Cette quête d’authenticité n’est pas nouvelle. Selon l’auteur, elle prendrait naissance à chaque grande poussée technologique en réaction aux bouleversements que celle-ci induit dans la vie quotidienne : lors des trente glorieuses avec la naissance de la société de consommation, au tournant du siècle avec l’éclosion d’Internet, et depuis les années 2010 avec le smartphone et les réseaux sociaux. Avec un acteur de poids : Instagram, révélateur de cette quête mais aussi son dévoyeur.

Jean-Laurent Cassely note que cette quête d’authenticité se déploie dans un nouvel âge : l’ère du fake. Or, traduire ” fake ” par ” faux ” serait en réduire considérablement la portée, l’enfermer dans une approche manichéenne, moqueuse ou moralisante (à laquelle se refuse absolument l’auteur). La réflexion de Cassely consiste au contraire à en révéler toute l’essence paradoxale et mouvante, ce que la richesse polysémique de ” fake ” traduit pleinement. Car la thèse du livre est que, à force de vouloir produire ou consommer de l’authentique, nous finissons par produire de ” l’hyper-vrai ” qui devient, à sa manière, du fake.

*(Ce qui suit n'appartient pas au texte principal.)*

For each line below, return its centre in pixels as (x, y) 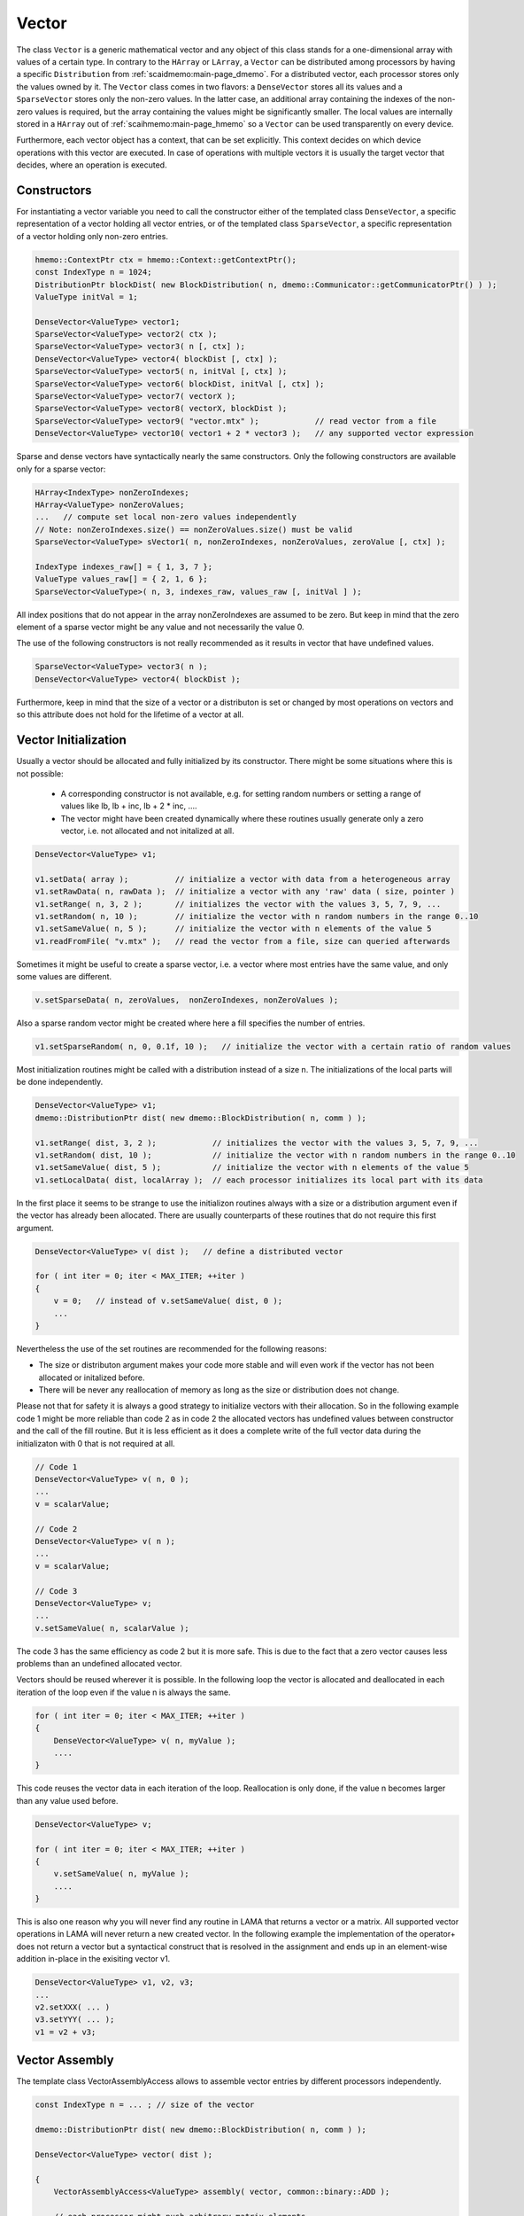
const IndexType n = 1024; (93, 272)
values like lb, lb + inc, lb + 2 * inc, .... (129, 806)
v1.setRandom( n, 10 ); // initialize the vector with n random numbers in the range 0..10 (257, 916)
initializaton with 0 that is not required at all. (96, 1443)
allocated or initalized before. (92, 1377)
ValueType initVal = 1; (87, 297)
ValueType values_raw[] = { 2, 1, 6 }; (121, 579)
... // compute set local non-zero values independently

L’auteur évoque, par exemple, cette nouvelle approche très répandue chez les restaurateurs : s’inspirer de la cuisine de leur propre grand-mère et la mettre en scène comme gage d’authenticité. La sincérité de chacun des chefs n’est pas en cause, mais la somme des attitudes individuelles et leur répétition – à travers les réseaux sociaux notamment – finit par transformer l’authenticité d’une démarche personnelle en un acte qui peut apparaître inauthentique que l’auteur appelle le ” point mamie “.

Idem pour les bistrots plus vrais que nature. Nés en réaction aux effets de la mondialisation, à l’uniformisation et la dépersonnalisation des ” non-lieux “, il finissent, par leur prolifération, par devenir des lieux uniques… reproduits presque à l’identique à Amsterdam, Bruxelles, Paris, Tel-Aviv ou Tokyo.

C’est comme si une autre mondialisation se superposait à celle que l’on connaît. A l’uniformisation descendante produite par les franchises internationales qui standardisent tous les centres-villes à coup de McDonald’s, Gap ou Gucci répond une uniformisation ascendante, somme de toutes les démarches individuelles, chacune se revendiquant unique. C’est ainsi que nous avons pu dire, dans une précédente chronique, que ce n’était pas Instagram qui imitait le monde mais le monde qui imitait Instagram, ouvrant le champ à une uniformisation des expériences uniques.

Un syndrome tout à fait perceptible avec Airbnb. Au départ, il s’agit de la promesse d’une expérience dans l’intimité d’un appartement original, en réaction à l’uniformité des chambres d’hôtels. Or, la plateforme propose aujourd’hui des appartements presque aussi formatés que des chambres d’hôtel à l’esthétique… instagrammable.

Bref, à l’ère des réseaux sociaux l’authenticité n’est plus ce qu’elle était. C’est notre destin postmoderne. Pour autant, Jean-Laurent Cassely nous prédit, dans l’épilogue savoureux, une année 2049 authentique.